The Walt Disney Company's expansive Orlando theme park empire will reportedly begin accepting Apple's fast-growing mobile payments system this week, while Disneyland Resort in California is expected to follow suit next year.
Read more from Apple Insider.
It's worth noting that the other mobile payments systems work too.
I don't know anything much about Apple Pay, but is it really that much easier or quicker than a debit/credit card?
It's not necessarily any quicker but imo it is far more convenient and secure. I usually have my 6+ in my hand a good portion of the day... meaning I can just tap it when I get up to the cash register. Unlike Google's solution you don't need to unlock your phone or tap in any code... just hold the phone out w/ the screen off and your fingerprint is instantly recognized.
The real benefit, and the reason the banks gave Apple a cut of the money, is the security. Fingerprint is required of course, but more importantly every transaction uses a uniquely created fake credit card #... there isn't any # to leak or track or hack like the Home Depot situation that happened recently.
While it might seem silly that a fingerprint and uniquely generated card # are protecting my soda purchase on my office drink machine I won't deny that it's pretty damn impressive and completely instant.
As I've said before, while the biometric scan is certainly a plus, it's not inherently more secure than a PIN, unless you're an idiot who tells other people what your PIN is. :) So what you're left with is a tokenization scheme that in either case conceptually works the same. I think people give Apple entirely too much credit, because it's not particularly different from what online merchants have been doing for more than a decade.

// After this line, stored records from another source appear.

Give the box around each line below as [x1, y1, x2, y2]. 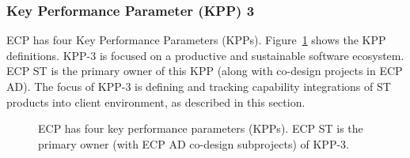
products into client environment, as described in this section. [6, 93, 306, 110]
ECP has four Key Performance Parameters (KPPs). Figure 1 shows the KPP [6, 32, 386, 48]
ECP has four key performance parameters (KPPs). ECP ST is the [38, 120, 363, 137]
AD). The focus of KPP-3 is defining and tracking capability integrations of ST [6, 78, 391, 94]
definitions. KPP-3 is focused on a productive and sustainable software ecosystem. [6, 47, 404, 63]
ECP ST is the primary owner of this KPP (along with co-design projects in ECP [6, 62, 403, 79]
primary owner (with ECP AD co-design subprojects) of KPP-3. [38, 135, 349, 152]
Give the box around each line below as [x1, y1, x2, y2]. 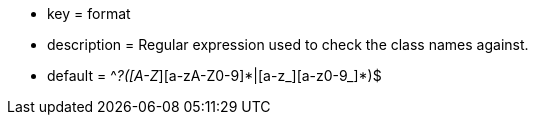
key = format [47, 5, 131, 22]
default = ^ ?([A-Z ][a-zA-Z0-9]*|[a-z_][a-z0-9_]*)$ [47, 67, 382, 84]
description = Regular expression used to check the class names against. [47, 36, 529, 53]
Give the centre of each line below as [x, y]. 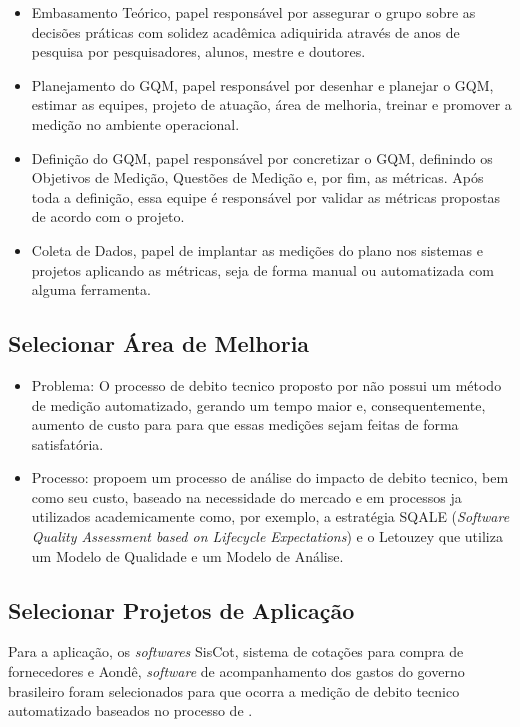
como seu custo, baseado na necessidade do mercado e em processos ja [246, 496]
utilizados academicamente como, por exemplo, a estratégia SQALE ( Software [270, 516]
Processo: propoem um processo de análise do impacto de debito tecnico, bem [270, 477]
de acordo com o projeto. [108, 216]
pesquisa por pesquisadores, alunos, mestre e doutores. [198, 51]
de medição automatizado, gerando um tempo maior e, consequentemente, [258, 404]
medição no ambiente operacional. [135, 123]
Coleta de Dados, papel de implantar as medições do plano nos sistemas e [257, 249]

As a big fan of Apple, I still have to agree with Jeff here.
I view it like a key lock (Apple Pay) and a combination lock (PIN).

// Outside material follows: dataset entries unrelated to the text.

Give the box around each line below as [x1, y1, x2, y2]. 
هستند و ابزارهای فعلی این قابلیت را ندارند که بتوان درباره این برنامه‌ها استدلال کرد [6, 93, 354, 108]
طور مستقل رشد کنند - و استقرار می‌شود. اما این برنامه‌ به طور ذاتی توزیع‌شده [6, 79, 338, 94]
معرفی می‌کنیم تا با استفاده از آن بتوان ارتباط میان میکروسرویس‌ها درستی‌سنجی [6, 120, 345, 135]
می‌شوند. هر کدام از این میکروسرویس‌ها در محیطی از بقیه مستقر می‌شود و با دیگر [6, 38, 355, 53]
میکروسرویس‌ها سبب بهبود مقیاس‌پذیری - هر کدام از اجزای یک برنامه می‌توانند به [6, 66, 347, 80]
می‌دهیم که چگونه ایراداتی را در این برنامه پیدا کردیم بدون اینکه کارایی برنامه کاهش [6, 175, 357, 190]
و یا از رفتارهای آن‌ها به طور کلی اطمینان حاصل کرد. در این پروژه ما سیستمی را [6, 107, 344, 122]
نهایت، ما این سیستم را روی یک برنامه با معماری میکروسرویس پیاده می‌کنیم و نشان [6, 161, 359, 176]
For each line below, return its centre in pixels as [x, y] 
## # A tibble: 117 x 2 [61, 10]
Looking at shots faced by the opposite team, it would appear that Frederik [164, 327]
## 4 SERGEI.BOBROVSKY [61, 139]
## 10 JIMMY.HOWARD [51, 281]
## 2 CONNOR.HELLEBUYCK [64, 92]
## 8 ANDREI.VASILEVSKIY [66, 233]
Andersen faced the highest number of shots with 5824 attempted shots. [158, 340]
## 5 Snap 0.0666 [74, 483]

It may not be different than what's been going on for a decade, but apple does tend to make things like this go mainstream.
Don't cry because it's over, smile because it happened.
That's very true. Their record is a little hit or miss, but I think this will help the broader system of tokenized mobile payments to gain acceptance. That's the weird position that they're in, that they're in second place as far as OS market share goes, but they wholly own that segment (whereas Android is spread across a half-dozen manufacturers).